With today’s iPad and Apple TV announcements, Apple continues to advance on two topics that I’ve been researching: personal cloud and Apples enterprise strategy.

Apple has already announced that it’s got 100 million signups for its personal cloud service, iCloud, and repeated that today. Now Apple supports movies — in addition to TV shows and music — in iCloud. Apple added PhotoStream to iCloud support in Apple TV, including the previous black Apple TV, with the new Apple TV software update. With the new iOS iPhoto app, I believe Apple will use iCloud to sync albums and the new journal information that displays weather information from the date a photo was taken — although full support will probably require an update or new version of iPhoto on the Mac.

Apple’s vision of personal cloud deeply integrates across Apple products and a wide range of personal and purchased content, including books and iTunes U-class materials. It’ll be interesting to see if the company opens up any API access. My hunch is that Apple will create tools and an app store for iCloud to interact with the personal content in the service rather than do large-scale API access.

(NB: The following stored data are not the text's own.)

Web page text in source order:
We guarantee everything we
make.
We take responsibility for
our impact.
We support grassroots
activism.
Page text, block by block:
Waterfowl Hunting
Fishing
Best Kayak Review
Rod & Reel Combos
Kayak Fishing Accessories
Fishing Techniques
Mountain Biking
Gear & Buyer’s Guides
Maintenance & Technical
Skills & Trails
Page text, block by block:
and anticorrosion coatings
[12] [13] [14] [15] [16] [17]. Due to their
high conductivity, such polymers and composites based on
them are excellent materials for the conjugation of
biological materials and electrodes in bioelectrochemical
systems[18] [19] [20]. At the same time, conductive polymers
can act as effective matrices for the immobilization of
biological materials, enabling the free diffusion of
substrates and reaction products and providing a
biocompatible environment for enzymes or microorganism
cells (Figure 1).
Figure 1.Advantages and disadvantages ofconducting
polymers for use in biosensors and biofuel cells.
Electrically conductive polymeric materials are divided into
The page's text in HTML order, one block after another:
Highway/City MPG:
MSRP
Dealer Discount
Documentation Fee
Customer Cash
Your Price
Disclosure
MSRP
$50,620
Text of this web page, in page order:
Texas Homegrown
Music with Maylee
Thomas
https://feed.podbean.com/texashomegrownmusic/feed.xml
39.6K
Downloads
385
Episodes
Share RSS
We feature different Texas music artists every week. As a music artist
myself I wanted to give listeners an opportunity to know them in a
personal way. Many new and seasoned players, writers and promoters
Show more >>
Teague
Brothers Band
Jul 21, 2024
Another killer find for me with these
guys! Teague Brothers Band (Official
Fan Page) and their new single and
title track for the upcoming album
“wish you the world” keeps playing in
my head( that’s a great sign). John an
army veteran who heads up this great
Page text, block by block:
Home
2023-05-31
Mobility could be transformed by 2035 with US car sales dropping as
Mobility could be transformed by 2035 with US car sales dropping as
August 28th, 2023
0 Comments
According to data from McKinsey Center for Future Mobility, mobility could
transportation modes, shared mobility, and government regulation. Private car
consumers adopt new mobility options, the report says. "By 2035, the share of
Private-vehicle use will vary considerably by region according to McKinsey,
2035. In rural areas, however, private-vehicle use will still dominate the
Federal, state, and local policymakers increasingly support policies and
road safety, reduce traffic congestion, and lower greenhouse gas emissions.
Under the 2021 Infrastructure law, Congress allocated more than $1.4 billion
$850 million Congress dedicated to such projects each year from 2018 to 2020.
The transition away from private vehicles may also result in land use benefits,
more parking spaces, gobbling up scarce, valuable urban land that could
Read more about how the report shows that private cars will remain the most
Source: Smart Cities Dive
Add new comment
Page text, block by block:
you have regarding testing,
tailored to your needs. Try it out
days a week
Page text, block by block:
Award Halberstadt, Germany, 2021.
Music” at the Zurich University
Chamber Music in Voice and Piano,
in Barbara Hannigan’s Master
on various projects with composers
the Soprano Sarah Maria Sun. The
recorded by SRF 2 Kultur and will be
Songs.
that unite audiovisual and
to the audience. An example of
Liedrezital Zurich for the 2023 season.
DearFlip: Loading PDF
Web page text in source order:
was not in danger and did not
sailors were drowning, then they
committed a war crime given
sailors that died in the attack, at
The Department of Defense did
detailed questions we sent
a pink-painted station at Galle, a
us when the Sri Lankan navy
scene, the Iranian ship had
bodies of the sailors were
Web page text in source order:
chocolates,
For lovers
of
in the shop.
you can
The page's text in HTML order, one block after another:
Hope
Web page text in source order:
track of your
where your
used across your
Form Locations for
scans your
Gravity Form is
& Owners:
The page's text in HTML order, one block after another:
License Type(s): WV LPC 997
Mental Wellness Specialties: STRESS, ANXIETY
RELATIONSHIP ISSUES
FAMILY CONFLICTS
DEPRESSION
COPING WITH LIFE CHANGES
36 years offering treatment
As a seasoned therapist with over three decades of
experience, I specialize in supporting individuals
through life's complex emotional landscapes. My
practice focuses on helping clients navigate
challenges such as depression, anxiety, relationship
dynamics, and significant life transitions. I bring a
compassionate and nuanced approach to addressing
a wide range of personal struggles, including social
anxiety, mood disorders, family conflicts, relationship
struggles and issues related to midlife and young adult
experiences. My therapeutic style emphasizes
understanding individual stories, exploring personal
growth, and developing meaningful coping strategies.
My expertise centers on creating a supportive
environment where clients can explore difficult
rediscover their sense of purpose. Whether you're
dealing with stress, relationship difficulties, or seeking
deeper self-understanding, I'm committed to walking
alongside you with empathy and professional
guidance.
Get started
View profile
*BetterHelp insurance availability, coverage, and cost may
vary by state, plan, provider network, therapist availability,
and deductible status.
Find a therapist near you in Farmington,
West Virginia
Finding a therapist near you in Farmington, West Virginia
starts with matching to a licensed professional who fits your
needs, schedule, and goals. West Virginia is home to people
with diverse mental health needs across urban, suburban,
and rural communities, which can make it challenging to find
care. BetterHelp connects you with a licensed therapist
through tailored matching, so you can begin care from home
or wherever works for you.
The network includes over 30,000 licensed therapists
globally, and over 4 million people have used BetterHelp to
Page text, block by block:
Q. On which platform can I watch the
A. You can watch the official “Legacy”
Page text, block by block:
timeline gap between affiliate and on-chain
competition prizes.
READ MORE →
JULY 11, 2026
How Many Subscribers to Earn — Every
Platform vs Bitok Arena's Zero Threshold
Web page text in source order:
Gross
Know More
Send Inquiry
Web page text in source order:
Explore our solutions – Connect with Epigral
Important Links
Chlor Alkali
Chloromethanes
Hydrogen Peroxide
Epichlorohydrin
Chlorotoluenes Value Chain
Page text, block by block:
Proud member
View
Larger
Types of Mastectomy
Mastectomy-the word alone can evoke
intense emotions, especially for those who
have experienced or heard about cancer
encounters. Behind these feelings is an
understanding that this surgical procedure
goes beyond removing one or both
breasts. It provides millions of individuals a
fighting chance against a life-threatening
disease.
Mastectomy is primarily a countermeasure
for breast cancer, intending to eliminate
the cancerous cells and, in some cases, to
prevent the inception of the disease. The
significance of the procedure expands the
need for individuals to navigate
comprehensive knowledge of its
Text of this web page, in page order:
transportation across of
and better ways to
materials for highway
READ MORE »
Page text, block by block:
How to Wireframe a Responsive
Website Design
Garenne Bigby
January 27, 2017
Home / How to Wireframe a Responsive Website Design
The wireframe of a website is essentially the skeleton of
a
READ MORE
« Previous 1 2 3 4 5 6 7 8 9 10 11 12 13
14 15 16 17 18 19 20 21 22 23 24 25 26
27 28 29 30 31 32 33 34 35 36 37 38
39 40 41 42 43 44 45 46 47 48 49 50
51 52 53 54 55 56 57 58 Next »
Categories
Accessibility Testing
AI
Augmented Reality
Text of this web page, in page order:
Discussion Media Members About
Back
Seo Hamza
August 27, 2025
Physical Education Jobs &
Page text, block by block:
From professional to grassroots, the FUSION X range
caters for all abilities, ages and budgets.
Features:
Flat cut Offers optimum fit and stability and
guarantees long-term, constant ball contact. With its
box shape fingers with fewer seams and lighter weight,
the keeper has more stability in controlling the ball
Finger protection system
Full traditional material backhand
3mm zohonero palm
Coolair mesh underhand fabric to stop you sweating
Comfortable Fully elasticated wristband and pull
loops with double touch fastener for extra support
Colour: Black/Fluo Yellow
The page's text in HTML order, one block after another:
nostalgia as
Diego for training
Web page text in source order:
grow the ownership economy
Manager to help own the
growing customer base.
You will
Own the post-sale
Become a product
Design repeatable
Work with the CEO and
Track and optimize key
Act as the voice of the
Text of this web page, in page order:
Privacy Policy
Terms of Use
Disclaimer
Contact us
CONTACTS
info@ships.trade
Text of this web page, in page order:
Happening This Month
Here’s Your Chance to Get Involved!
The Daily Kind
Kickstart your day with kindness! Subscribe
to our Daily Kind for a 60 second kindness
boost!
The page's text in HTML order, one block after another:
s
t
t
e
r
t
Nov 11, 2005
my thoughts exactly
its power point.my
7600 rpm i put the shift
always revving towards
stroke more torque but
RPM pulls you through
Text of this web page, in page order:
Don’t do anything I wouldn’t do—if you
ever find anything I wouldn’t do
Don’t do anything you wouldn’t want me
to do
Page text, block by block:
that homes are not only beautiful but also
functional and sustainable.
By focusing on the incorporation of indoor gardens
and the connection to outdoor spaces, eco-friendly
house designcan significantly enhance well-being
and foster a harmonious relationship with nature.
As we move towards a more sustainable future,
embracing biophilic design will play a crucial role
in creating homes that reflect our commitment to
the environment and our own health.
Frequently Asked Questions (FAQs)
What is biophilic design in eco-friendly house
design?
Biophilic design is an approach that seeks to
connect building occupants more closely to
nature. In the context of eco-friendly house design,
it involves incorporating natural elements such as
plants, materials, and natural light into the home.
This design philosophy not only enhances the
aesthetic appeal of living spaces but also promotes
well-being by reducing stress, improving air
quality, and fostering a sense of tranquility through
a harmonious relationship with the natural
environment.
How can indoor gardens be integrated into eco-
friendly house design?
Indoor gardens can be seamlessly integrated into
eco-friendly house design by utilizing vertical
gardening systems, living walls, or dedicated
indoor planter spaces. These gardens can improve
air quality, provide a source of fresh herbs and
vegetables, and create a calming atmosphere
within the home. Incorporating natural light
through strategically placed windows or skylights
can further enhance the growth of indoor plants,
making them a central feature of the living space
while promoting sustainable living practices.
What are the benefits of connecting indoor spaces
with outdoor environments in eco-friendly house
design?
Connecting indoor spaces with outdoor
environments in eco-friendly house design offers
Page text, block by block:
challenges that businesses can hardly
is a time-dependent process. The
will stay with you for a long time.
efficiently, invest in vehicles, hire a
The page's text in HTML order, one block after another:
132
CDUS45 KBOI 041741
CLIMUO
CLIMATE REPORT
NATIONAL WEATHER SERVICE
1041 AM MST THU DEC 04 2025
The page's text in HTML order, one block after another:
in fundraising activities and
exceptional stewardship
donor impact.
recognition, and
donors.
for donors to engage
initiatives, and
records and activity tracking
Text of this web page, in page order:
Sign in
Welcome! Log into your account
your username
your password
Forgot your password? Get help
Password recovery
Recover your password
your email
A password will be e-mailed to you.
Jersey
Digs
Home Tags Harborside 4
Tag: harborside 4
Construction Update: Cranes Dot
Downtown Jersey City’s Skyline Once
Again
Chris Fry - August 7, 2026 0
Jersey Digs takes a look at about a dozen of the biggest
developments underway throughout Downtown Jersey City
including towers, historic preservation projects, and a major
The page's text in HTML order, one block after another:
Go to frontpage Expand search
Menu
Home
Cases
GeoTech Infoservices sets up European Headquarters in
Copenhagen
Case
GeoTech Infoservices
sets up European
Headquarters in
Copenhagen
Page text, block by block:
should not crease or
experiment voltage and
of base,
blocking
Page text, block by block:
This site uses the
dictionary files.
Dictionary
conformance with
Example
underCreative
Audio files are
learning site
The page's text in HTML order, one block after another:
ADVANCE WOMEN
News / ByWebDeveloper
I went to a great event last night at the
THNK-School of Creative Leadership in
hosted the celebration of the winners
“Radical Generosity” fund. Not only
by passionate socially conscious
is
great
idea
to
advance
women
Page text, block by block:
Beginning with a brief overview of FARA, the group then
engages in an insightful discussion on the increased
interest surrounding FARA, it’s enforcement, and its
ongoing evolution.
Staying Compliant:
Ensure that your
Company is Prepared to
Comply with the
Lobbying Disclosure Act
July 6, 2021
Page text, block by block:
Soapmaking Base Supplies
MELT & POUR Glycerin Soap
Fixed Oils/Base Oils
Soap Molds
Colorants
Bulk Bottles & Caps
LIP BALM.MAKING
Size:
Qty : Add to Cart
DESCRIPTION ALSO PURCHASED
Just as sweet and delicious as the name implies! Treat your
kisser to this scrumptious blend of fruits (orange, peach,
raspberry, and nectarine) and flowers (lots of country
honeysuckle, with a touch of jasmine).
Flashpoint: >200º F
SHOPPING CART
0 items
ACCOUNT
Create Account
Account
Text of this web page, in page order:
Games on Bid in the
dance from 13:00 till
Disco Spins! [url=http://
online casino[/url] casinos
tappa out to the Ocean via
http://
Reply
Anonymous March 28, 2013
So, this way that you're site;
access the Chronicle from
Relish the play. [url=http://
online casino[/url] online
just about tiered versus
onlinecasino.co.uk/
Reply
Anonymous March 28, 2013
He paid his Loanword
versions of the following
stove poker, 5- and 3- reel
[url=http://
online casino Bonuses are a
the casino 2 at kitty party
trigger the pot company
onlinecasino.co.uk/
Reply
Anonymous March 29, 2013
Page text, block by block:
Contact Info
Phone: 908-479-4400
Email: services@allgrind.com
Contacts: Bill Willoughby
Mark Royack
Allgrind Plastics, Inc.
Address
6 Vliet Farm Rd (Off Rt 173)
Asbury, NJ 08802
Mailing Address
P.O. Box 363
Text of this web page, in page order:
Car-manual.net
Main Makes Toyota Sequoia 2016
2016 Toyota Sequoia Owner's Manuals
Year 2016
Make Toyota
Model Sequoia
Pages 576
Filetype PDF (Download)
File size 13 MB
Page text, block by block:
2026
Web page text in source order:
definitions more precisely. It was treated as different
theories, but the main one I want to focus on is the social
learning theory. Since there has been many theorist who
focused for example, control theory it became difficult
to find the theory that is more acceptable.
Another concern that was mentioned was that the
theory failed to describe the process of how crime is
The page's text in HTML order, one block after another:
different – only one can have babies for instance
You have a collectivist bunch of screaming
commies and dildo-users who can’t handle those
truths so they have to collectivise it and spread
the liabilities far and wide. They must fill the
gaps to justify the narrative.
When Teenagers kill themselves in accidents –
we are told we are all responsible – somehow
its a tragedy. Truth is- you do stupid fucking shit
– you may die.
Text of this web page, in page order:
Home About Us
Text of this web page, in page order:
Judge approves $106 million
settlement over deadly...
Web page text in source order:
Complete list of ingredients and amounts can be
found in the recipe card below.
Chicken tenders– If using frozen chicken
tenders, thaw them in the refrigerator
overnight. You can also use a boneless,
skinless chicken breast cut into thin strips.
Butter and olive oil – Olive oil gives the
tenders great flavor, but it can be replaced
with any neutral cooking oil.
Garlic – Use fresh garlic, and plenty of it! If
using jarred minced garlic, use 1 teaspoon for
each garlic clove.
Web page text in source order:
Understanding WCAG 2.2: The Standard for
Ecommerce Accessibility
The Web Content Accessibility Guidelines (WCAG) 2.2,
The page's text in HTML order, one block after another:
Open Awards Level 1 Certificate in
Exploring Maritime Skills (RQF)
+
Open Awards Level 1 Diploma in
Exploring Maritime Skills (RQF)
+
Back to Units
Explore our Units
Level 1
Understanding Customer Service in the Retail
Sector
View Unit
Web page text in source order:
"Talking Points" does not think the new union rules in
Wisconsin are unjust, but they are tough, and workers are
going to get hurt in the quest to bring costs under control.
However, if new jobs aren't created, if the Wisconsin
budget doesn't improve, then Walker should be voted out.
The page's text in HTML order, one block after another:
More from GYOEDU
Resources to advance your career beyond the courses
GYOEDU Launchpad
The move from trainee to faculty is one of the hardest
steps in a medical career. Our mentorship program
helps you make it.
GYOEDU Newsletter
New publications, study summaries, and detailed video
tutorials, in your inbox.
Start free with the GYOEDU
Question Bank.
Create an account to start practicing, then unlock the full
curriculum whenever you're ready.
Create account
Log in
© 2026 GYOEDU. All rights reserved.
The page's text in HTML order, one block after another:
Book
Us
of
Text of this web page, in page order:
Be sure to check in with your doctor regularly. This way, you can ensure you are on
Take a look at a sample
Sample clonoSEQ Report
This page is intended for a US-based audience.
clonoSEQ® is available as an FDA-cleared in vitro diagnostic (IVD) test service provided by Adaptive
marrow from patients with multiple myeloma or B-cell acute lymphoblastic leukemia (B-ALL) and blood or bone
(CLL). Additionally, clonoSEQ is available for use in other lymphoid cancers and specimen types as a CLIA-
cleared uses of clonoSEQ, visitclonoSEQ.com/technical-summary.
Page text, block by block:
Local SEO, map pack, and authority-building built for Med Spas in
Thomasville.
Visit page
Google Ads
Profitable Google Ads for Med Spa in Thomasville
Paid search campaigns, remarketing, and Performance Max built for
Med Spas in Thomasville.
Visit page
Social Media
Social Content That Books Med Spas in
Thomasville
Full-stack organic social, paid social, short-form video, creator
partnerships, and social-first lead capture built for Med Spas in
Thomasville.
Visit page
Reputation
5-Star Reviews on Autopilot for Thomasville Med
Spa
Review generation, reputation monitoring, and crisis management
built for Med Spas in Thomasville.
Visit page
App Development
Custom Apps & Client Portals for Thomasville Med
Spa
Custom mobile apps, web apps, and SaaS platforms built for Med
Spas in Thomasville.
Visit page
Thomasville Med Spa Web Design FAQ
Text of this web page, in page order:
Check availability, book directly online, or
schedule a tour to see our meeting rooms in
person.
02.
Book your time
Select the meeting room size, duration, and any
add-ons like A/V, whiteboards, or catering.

As to Apple’s enterprise strategy: Today’s announcements continue Apple’s pattern of not addressing the IT organization as an audience. Apple’s strategy is to focus maniacally on the individual. Beyond the home and entertainment features, Apple has added just enough features to enable individuals to self-provision access to corporate resources like email, and just enough security and control features so that IT can set security policies and perform remote wipes. Apple won’t add all the complex features that are typical in other products; it doesn’t believe in that complexity. I think the company will use its Apple Stores and web-based customer support to enable great support directly to individual employees. Its goal is to imprint the Apple brand into employees rather than embrace today’s complex enterprise support models.

What do you think of Apple’s growing iCloud capabilities and how it compares to other personal cloud strategies? And what do you think of Apple’s enterprise strategy?